● **What you should do**
Word for word, write out the entries that follow, omitting all pictures.

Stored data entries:
┌────────
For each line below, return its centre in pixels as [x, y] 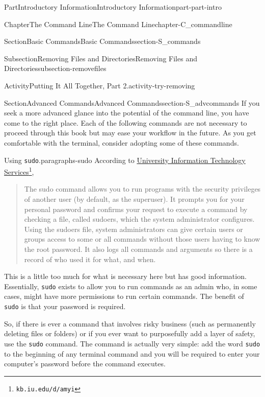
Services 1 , [19, 171]
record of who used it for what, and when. [90, 259]
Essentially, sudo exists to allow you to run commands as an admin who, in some [131, 286]
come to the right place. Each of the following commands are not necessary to [126, 122]
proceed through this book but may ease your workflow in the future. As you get [130, 133]
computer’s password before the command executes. [85, 364]
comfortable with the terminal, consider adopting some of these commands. [122, 142]
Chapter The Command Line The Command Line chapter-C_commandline [118, 24]
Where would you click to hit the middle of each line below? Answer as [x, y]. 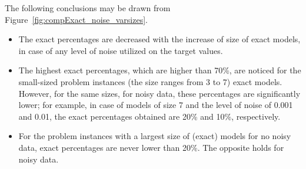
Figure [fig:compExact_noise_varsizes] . [76, 19]
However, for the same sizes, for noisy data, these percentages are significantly [159, 93]
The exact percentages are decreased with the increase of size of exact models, [159, 39]
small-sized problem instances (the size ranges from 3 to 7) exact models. [150, 81]
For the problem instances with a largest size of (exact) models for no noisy [155, 136]
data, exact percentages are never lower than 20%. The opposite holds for [151, 147]
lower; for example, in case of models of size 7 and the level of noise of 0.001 [156, 105]
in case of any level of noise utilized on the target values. [121, 50]
└────────
● **Answer below**
For each line below, return its centre in pixels as [x, y] 
Services 1 , [19, 171]
record of who used it for what, and when. [90, 259]
Essentially, sudo exists to allow you to run commands as an admin who, in some [131, 286]
come to the right place. Each of the following commands are not necessary to [126, 122]
proceed through this book but may ease your workflow in the future. As you get [130, 133]
computer’s password before the command executes. [85, 364]
comfortable with the terminal, consider adopting some of these commands. [122, 142]
Chapter The Command Line The Command Line chapter-C_commandline [118, 24]
Where would you click to hit the middle of each line below? Answer as [x, y]. 
Figure [fig:compExact_noise_varsizes] . [76, 19]
However, for the same sizes, for noisy data, these percentages are significantly [159, 93]
The exact percentages are decreased with the increase of size of exact models, [159, 39]
small-sized problem instances (the size ranges from 3 to 7) exact models. [150, 81]
For the problem instances with a largest size of (exact) models for no noisy [155, 136]
data, exact percentages are never lower than 20%. The opposite holds for [151, 147]
lower; for example, in case of models of size 7 and the level of noise of 0.001 [156, 105]
in case of any level of noise utilized on the target values. [121, 50]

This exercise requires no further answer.